*EXERCISE AIM*: Every line from the line containing "Procedure [42, 491]" to the end of the data must appear in the answer exactly as it appears there, and nothing else.

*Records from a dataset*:
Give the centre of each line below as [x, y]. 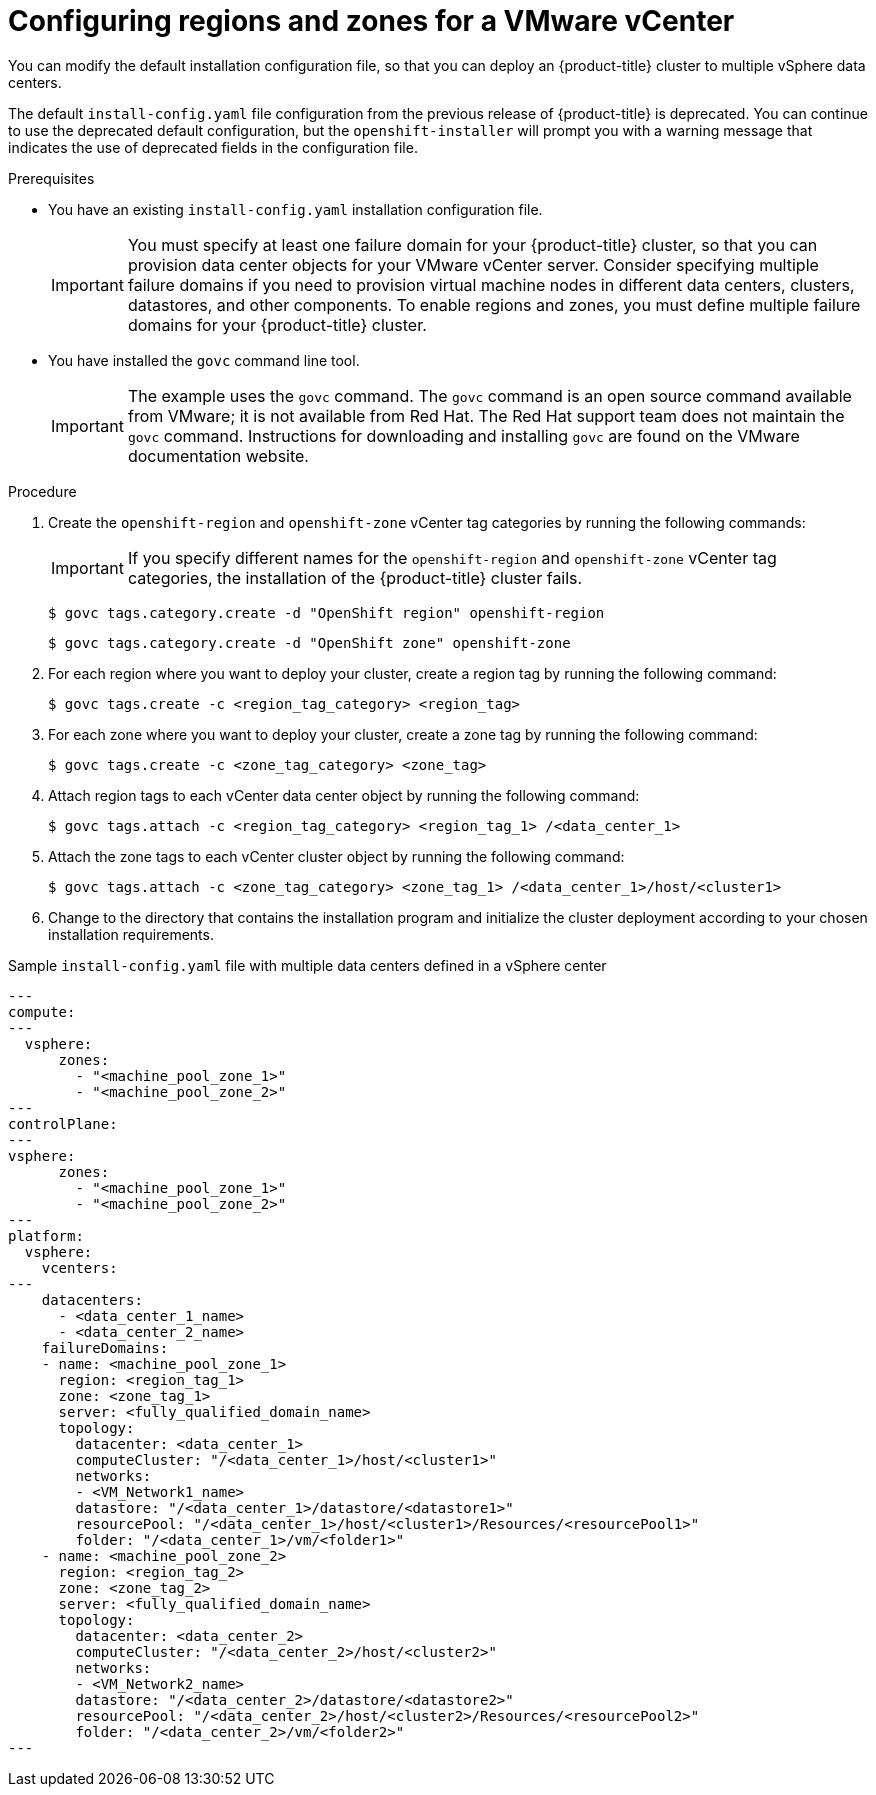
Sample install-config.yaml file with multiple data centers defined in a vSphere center [307, 965]
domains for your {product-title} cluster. [277, 324]
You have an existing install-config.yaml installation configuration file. [295, 209]
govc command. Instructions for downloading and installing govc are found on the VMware [463, 435]
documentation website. [218, 455]
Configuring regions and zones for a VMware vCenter [371, 21]
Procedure [42, 491]
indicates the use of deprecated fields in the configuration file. [213, 147]

*PROBLEM SOLUTION*:
Procedure [42, 491]
indicates the use of deprecated fields in the configuration file. [213, 147]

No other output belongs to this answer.